秦清擺擺手,實在不明白他們三個為什麼冒出來,反正她花痴小五的形象已經深入民心了,她只是過過嘴癮想要推掉燕煜的婚事而已,他們這一冒出,恐怕就假戲真做了!
「反了,反了,你們,你們還有禮義廉恥嗎?」皇后一拍身下的鳳頭,猛地站起身來,「來啊,把這個宮廷的小賤人拖下去斬了!燕太子,讓你見笑了,這樣的女子,我銀朝是絕對不能嫁給太子為妃的!」
「母后,秦清是被逼的,那晚是我們主動……」銀樂上前一步小聲道。
哈,要噴鼻血了,他們是早商量好的還是怎的,竟然……
「閉嘴,都給我閉嘴,你們一個個的都想反嗎?」皇后咣咣的拍著那鳳頭,身子劇烈的顫抖。
「皇后,你又何必如此的激動!」銀池開口了,他的眸光緩緩的掃過秦清的臉,然後回眸對皇后道:「你輸了,就要甘願認輸,有些事情是天意,我們不能違背!」
皇后的臉色刷白,她冷冷的盯著銀池的臉,「天意?你說這個賤女人是天意?銀池,你不要忘記了,你的江山是怎麼得來的,你是不是還沒有忘記那個人?你看見了她是不是又想起了那個人?我告訴你,那個人是妖孽,這個賤女人也是妖孽,這張臉,還真的是越看越像啊!都是妖孽!」
皇后的口水狠狠的吐在秦清的臉上。秦清則呆呆的,不知道皇后口中的妖孽是誰。
「皇上,您要為老夫做主啊,老夫就這一個嫡出女兒,竟然被三位王爺……」秦陌不愧是老奸巨猾,轉移的那個快啊,立即跪在了地上,不但將過錯全部推到了三位王爺的身上,更是迅速的轉移了妖孽的話題。

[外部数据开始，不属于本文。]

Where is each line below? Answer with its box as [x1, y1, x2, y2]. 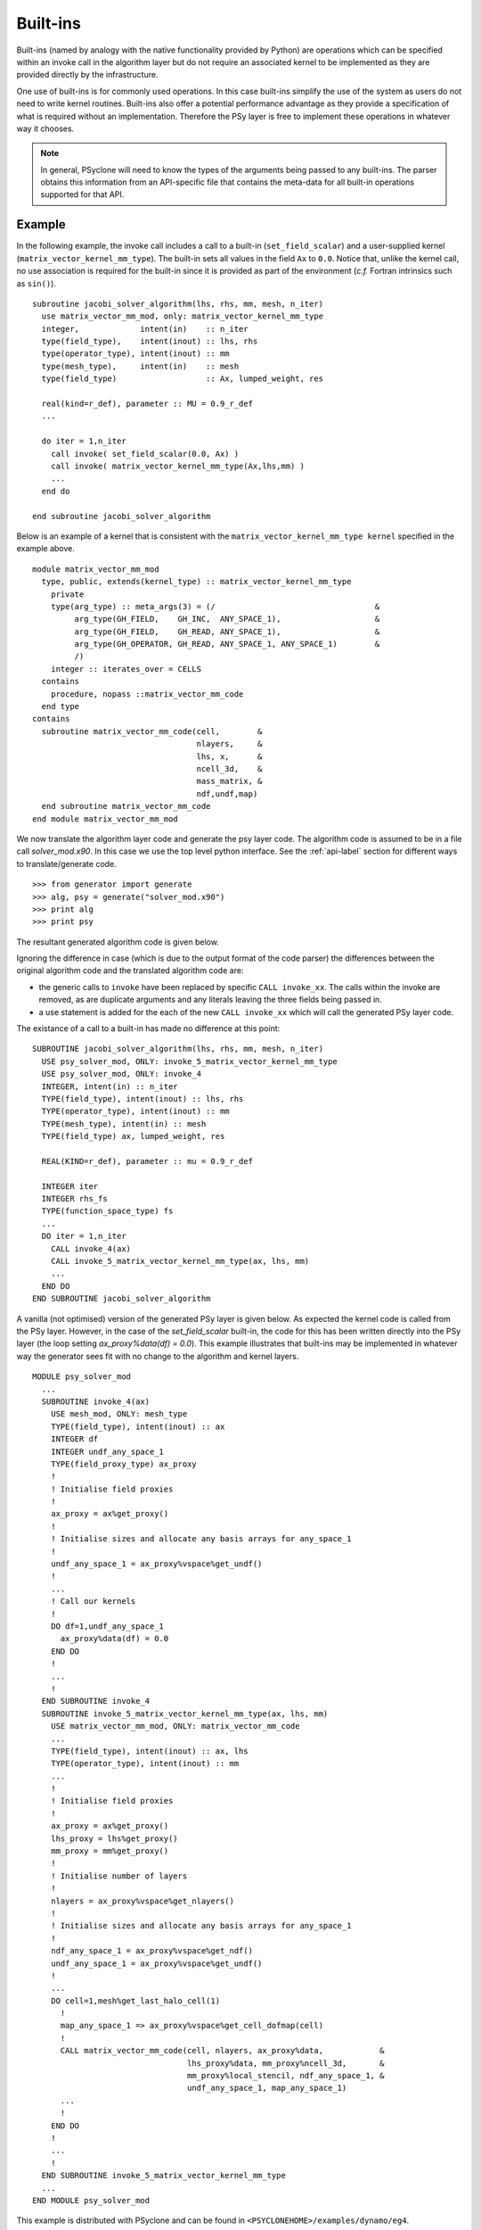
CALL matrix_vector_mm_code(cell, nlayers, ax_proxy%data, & [60, 2045, 385, 2056]
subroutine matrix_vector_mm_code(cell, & [41, 726, 263, 736]
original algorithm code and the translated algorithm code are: [16, 965, 244, 976]
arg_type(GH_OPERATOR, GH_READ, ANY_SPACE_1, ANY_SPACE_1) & [74, 639, 380, 649]
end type [41, 701, 80, 712]
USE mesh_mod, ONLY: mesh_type [50, 1409, 188, 1419]
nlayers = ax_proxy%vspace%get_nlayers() [50, 1895, 235, 1906]
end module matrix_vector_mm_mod [32, 814, 178, 824]

秦清,皇后可以隨便殺,四王爺與八王爺可是皇后僅有的兩個兒子,她還要仰仗他們爭奪帝位呢,能捨得嗎?
秦陌或許就算準了這一點,他不捨得女兒,皇后自然也不捨得兒子!
「燕太子,讓你笑話了,請你先移駕寢宮休息,等事情有個了斷,再……」銀池轉眸望向面色蒼白的燕煜。
燕煜無法推辭,只得站起身來,卻緩步走向秦清。
他站在她的身邊,秦清冷冷的眨眨眼。「你真的恨我恨到如此地步嗎?」
秦清閉上眼,不是恨,只是過去了,曾經的愛早已經隨風而逝了,愛人太累,不如醉臥美男懷,只要享受就好,這才是腐女本色。
他伸出手,那手指一根根的攀上秦清的手臂。
不等秦清甩開,她的身子被拉入了一個人的懷抱,是銀煌。
「燕太子,請先回避,我們有重要的事情要解決!」銀煌冷冷的開口,很客氣。
燕煜咬咬唇,轉身,一步一步。
或許他怎麼也沒有想到會是今天的這個局面,千算萬算,終究算漏了秦清這一步。
秦清雖然知道那三個王爺的勢力很難與皇后抗衡,但是目前既然這般了,她也樂得清閒,當下幽幽的閉著眼,窩在銀煌的懷中,什麼都不說,就等著瞧好戲了。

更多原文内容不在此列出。